--- Activity ---
Transcribe all of the data verbatim, please, and leave out its pictures.

Data records
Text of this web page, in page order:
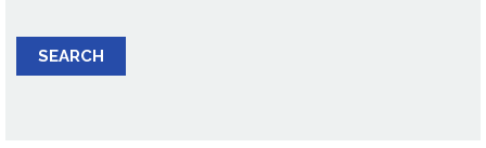
SEARCH
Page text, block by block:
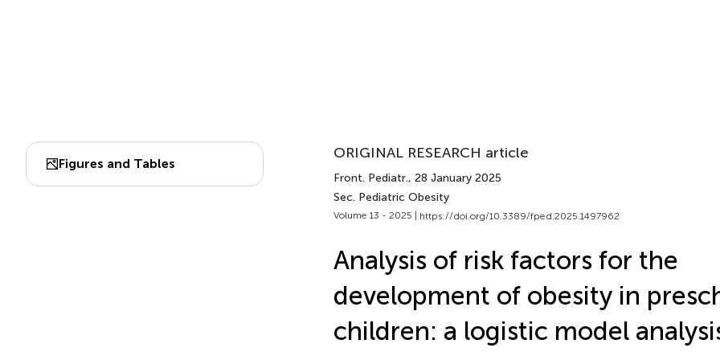
Figures and Tables
ORIGINAL RESEARCH article
Front. Pediatr., 28 January 2025
Sec. Pediatric Obesity
Volume 13 - 2025 | https://doi.org/10.3389/fped.2025.1497962
Analysis of risk factors for the
development of obesity in
children: a logistic model

--- Response box ---
Text of this web page, in page order:
SEARCH
Page text, block by block:
Figures and Tables
ORIGINAL RESEARCH article
Front. Pediatr., 28 January 2025
Sec. Pediatric Obesity
Volume 13 - 2025 | https://doi.org/10.3389/fped.2025.1497962
Analysis of risk factors for the
development of obesity in
children: a logistic model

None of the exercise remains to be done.